Required action — The result should be a word-for-word retyping of the entries below, free of pictures.

:: Data shown

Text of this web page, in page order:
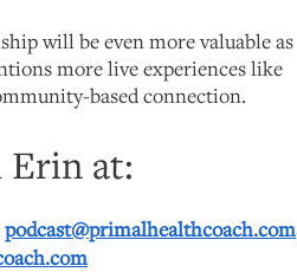
will be even more valuable as
more live experiences like
based connection.
at:
podcast@primalhealthcoach.com
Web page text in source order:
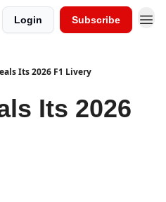
Login Subscribe
Its 2026 F1 Livery
Its 2026
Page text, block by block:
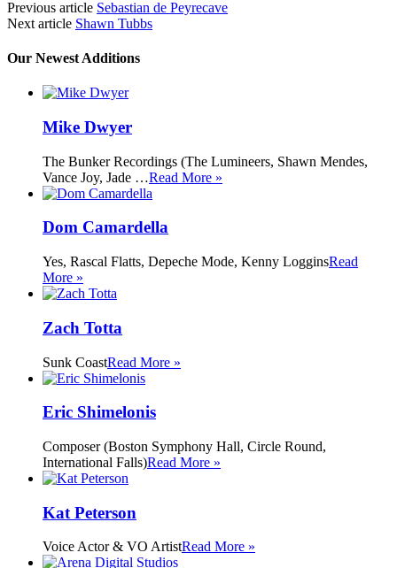
Previous article Sebastian de Peyrecave
Next article Shawn Tubbs
Our Newest Additions
Mike Dwyer
The Bunker Recordings (The Lumineers, Shawn Mendes,
Vance Joy, Jade …Read More »
Dom Camardella
Yes, Rascal Flatts, Depeche Mode, Kenny LogginsRead
More »
Zach Totta
Sunk CoastRead More »
Eric Shimelonis
Composer (Boston Symphony Hall, Circle Round,
International Falls)Read More »
Kat Peterson
Voice Actor & VO ArtistRead More »

::::

Result for this task —
Text of this web page, in page order:
will be even more valuable as
more live experiences like
based connection.
at:
podcast@primalhealthcoach.com
Web page text in source order:
Login Subscribe
Its 2026 F1 Livery
Its 2026
Page text, block by block:
Previous article Sebastian de Peyrecave
Next article Shawn Tubbs
Our Newest Additions
Mike Dwyer
The Bunker Recordings (The Lumineers, Shawn Mendes,
Vance Joy, Jade …Read More »
Dom Camardella
Yes, Rascal Flatts, Depeche Mode, Kenny LogginsRead
More »
Zach Totta
Sunk CoastRead More »
Eric Shimelonis
Composer (Boston Symphony Hall, Circle Round,
International Falls)Read More »
Kat Peterson
Voice Actor & VO ArtistRead More »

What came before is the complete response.